Les années 80 avaient été une période de transition. Les années 90, c’était autre chose. Le cante perdit ces années-là sa plus grande figure et, presque au même moment, vit apparaître les voix qui allaient dominer pendant les trois décennies suivantes. Étrange, non ? Eh bien, c’est ainsi que les choses se passèrent.
Le flamenco dans les années 90 : du deuil à la réinvention
La décennie commença avec un vide immense. Cette sensation qu’une époque se fermait était là tout le temps. Mais le flamenco ne s’effondra pas, bien au contraire. Il y eut une génération de cantaores élevés dans la tradition la plus pure qui décida que respecter cette tradition ne signifiait pas rester immobile.
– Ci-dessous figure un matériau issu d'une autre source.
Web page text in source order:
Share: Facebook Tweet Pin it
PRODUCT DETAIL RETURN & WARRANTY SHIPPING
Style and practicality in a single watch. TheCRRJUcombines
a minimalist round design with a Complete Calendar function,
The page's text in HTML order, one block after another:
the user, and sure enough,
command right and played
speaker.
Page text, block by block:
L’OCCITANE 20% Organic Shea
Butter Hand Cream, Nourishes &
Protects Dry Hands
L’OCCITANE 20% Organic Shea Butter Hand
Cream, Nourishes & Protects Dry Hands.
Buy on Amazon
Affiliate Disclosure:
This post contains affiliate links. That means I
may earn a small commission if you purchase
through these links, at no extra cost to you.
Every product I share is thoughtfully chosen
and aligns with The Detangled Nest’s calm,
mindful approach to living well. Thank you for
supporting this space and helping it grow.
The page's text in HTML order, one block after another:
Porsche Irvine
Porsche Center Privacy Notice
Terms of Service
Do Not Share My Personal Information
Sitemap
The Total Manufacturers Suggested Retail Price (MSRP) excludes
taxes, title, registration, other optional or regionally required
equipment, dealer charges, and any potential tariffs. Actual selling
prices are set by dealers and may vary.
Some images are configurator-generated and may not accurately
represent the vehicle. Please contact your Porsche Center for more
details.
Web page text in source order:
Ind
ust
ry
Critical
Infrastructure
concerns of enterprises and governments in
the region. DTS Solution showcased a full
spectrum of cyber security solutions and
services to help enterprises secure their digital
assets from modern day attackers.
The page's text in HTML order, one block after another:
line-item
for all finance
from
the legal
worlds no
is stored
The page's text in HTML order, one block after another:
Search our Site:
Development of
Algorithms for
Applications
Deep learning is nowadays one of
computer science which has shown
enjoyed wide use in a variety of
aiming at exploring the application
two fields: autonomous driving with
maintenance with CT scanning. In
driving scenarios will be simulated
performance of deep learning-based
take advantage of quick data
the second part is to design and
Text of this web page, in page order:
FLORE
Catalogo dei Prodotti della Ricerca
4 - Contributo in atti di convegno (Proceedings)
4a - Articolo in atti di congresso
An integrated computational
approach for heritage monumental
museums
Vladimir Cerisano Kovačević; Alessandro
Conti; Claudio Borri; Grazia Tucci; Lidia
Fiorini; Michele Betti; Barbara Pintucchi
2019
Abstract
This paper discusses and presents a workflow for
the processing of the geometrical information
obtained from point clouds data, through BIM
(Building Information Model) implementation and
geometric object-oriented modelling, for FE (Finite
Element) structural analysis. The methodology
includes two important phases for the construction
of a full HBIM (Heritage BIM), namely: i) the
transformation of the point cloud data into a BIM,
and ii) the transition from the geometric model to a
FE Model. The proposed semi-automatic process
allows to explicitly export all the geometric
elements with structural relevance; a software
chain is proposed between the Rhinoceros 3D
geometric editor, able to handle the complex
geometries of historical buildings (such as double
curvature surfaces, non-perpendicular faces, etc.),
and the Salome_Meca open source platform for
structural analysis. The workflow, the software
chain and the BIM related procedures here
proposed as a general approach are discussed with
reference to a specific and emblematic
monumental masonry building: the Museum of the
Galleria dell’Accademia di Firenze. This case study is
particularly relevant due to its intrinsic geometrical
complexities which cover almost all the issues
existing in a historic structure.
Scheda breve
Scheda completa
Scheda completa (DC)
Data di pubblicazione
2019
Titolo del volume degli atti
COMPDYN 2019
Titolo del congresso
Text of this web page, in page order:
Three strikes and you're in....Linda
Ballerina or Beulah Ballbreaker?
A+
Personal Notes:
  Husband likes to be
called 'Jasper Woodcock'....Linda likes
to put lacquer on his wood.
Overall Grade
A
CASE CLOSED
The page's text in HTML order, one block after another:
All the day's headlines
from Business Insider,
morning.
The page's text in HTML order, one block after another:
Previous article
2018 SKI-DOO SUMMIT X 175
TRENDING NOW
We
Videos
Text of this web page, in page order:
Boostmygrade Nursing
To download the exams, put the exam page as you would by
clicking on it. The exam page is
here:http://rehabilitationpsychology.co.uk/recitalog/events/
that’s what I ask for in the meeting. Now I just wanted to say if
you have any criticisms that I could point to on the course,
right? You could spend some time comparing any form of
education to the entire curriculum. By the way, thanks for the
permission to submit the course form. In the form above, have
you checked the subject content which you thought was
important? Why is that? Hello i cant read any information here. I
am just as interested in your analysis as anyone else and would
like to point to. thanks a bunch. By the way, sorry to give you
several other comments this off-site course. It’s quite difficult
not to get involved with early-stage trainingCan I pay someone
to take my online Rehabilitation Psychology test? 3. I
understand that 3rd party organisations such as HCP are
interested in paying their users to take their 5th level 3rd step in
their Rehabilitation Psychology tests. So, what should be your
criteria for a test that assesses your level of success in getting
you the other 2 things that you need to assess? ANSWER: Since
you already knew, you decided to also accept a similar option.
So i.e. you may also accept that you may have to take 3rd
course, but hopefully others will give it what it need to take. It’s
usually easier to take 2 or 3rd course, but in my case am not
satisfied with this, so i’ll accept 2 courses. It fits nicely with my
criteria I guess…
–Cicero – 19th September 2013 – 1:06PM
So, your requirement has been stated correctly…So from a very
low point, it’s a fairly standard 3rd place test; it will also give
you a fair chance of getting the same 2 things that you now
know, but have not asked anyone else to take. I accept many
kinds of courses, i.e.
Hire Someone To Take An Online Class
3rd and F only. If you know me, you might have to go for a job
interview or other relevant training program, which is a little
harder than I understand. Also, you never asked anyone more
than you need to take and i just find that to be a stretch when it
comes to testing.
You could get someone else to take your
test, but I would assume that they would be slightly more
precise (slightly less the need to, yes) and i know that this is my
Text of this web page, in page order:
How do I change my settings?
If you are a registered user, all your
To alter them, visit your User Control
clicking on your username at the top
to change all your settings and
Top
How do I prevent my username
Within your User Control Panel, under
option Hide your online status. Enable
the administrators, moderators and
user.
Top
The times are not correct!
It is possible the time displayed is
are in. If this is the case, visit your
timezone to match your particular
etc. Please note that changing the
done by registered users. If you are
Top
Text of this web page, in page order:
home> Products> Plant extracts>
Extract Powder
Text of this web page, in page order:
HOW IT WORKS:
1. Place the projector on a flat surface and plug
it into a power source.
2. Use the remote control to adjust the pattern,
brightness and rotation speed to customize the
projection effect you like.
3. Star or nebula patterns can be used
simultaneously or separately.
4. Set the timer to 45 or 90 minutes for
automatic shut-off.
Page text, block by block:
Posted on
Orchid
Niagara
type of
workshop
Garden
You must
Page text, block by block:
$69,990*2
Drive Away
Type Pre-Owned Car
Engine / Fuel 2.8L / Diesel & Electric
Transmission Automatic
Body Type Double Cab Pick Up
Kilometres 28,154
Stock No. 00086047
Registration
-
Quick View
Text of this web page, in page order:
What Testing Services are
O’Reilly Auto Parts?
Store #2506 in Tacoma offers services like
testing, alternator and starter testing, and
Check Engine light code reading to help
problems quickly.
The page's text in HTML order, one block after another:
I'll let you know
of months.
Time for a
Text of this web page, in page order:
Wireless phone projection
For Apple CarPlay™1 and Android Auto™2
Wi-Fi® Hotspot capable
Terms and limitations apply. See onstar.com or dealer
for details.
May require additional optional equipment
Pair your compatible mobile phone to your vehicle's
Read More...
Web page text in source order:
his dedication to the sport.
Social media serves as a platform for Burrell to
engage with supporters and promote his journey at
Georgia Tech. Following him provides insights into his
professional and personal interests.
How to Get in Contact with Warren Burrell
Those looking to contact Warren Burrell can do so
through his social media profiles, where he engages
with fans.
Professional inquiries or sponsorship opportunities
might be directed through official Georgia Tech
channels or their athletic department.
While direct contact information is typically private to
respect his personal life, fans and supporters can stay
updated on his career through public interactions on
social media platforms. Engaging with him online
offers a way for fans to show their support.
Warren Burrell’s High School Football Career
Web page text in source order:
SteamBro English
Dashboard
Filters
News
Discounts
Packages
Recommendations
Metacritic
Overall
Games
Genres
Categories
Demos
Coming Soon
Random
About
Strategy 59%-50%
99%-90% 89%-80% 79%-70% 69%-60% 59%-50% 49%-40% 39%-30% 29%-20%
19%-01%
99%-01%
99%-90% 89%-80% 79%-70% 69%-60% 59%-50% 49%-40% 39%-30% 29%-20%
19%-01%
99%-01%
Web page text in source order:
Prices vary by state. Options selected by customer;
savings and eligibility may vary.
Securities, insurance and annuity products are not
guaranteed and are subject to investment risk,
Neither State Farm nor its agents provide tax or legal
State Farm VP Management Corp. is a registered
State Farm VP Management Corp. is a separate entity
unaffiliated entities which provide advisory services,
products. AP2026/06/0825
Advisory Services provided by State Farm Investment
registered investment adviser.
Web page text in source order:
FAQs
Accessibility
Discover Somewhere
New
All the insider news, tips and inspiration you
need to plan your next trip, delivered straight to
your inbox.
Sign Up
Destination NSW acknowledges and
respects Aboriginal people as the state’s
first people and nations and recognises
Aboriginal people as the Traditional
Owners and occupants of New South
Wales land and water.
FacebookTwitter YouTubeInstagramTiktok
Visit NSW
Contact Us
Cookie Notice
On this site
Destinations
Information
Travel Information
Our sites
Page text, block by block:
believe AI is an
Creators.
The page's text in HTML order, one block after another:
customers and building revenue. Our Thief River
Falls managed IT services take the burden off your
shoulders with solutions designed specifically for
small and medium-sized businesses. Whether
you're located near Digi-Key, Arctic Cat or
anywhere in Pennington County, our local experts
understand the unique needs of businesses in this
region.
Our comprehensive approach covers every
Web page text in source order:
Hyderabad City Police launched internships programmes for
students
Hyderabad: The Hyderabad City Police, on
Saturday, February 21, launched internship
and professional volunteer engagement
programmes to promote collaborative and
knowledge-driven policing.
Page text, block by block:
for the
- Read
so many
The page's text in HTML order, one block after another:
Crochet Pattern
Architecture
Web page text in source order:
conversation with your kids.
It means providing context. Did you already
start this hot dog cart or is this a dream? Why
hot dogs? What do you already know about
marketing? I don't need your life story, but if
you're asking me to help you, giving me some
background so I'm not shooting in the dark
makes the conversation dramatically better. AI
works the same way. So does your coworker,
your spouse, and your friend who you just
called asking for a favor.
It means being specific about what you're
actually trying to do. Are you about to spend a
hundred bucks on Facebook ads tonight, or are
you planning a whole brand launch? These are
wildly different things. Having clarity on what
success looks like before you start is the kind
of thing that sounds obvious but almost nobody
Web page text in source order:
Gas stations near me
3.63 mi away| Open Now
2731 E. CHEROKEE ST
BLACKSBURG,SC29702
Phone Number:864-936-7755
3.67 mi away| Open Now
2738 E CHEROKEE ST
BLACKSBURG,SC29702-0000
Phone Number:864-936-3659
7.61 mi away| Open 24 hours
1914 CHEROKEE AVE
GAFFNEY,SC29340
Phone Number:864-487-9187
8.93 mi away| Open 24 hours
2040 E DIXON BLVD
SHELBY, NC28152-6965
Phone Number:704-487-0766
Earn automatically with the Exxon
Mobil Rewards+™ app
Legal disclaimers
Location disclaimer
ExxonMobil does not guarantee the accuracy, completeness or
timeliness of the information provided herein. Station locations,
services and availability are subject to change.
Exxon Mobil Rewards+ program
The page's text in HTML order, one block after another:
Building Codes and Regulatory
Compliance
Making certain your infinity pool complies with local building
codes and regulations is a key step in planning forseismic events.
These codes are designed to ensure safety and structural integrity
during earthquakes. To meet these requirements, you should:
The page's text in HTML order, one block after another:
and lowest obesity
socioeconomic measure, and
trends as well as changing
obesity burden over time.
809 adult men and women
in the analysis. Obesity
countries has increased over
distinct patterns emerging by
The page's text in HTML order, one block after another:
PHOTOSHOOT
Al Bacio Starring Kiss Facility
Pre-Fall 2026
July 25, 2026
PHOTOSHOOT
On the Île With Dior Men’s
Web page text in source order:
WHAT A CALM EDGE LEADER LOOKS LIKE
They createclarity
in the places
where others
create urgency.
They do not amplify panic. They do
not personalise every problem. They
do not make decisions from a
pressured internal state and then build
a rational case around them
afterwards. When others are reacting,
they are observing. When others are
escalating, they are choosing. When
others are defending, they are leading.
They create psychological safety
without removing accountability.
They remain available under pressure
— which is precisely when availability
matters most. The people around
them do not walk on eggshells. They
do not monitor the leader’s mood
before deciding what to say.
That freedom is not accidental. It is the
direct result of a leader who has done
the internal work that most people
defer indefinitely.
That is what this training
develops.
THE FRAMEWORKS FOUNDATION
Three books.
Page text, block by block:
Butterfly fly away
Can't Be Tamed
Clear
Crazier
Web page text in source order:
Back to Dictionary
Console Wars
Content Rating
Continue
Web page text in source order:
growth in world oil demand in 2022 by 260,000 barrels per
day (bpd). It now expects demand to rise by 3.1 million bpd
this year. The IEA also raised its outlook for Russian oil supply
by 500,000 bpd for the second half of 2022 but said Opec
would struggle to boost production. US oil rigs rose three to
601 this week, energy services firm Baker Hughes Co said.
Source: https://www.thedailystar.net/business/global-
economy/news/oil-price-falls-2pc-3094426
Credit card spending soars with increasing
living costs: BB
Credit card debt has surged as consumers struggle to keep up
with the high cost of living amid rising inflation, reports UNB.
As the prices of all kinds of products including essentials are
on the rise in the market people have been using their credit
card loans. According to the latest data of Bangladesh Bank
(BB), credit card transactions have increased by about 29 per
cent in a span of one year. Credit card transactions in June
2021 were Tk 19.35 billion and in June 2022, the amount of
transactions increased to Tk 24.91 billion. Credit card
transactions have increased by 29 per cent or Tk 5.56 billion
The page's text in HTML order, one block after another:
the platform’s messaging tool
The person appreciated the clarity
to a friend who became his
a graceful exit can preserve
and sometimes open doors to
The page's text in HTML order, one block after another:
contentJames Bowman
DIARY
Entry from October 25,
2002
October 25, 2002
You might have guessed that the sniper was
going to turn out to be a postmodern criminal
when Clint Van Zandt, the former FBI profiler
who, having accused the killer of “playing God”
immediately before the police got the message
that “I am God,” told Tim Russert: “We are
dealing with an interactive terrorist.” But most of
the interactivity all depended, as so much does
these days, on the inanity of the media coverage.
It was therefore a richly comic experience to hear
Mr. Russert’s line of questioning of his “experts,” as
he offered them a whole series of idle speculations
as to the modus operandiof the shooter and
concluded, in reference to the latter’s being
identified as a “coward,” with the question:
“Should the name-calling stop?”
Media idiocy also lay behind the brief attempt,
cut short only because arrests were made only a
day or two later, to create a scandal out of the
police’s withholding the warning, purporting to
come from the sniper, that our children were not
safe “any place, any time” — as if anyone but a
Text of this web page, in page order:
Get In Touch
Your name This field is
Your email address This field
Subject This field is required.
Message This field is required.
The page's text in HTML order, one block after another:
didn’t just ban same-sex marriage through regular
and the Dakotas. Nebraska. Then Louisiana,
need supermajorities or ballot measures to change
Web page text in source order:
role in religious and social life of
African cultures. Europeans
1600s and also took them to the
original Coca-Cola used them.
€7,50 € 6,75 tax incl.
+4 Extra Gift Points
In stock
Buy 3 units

Et il se passa quelque chose de curieux : le cante monta sur les grandes scènes. Il signa avec des maisons de disques importantes. Il commença à passer sur des radios qui ne le regardaient même pas avant. Il sortit du tablao — sans l’abandonner, attention — et s’installa dans les auditoriums, les festivals et même dans les classements de ventes. Ce qu’avaient commencé les cantaores flamencos des années 80, ces gens-là l’amenèrent jusqu’au bout.
Les cantaores flamencos des années 90 qui ont marqué la décennie
José Mercé
Jerez, école pure. Dans les années 90, Mercé était déjà l’un des grands du cante jondo. Il venait d’années passées à accompagner la danse — c’est là qu’on apprend vraiment — et cela se voyait. Toute cette base lui servit pour le grand saut vers le grand public qu’il effectuerait à la fin de la décennie. Il démontra une chose importante : qu’on peut toucher tout le monde sans abaisser d’un seul iota la profondeur du cante.
Miguel Poveda
La bombe de la décennie. À vingt ans, il remporta la Lámpara Minera au Festival del Cante de las Minas, et le flamenco n’eut d’autre choix que d’en prendre note. Catalan, de surcroît. Poveda envoya aux oubliettes l’idée que le cante ne pouvait venir que d’Andalousie et ouvrit la porte à toute une vague d’artistes qui arrivaient derrière lui.

Miguel Poveda lors d’une représentation en direct. Photo : Rafa Manjavacas / DeFlamenco.com
Niña Pastori
De Cadix, très jeune, avec un timbre qu’on reconnaît au premier coup d’oreille. Elle apparut au milieu des années 90 sous l’aile des grands du moment. Son flamenco avait des racines, mais n’avait pas peur de la mélodie populaire — et cela séduisit un public immense. L’une des voix féminines les plus aimées du cante moderne, sans discussion.
Diego El Cigala
Tout au long des années 90, cette voix brisée se forgeait lentement — celle qui lui vaudrait la célébrité dans le monde entier des années plus tard. Madrilène d’origine gitane, il se forma en accompagnant la danse et en partageant la scène avec les plus grands. Tout ce qu’il sema durant cette décennie, il le récolta dans la suivante. On le voyait déjà venir.
L’explosion du nuevo flamenco
Les années 90 sont incompréhensibles sans le mélange. Le flamenco se mit à dialoguer d’égal à égal avec le jazz, le rock, la copla, la musique latine. Ce qui était autrefois un scandale devint la norme. Une nouvelle étiquette apparut — le nuevo flamenco — pour regrouper tous ces artistes qui respectaient la racine mais en étiraient les coutures. Maisons de disques, festivals, jeunes achetant des disques… le cante cessa de demander la permission pour se réinventer.
L’héritage des cantaores flamencos des années 90
Cette génération fit office de pont. D’un côté la tradition ; de l’autre, le flamenco qui remplit aujourd’hui les théâtres partout dans le monde. Mercé, Poveda, Niña Pastori et El Cigala montrèrent clairement qu’on peut honorer le cante jondo et, en même temps, le porter à des gens qui n’avaient jamais mis les pieds dans un tablao de leur vie.
Le cante que vous entendez aujourd’hui en direct dans un tablao flamenco vient de là. De ces années-là, de cette audace, de ces jeunes voix qui refusèrent de laisser le flamenco à l’arrêt. Et le voir en direct reste, de loin, la meilleure façon de comprendre pourquoi les années 90 ont tout changé.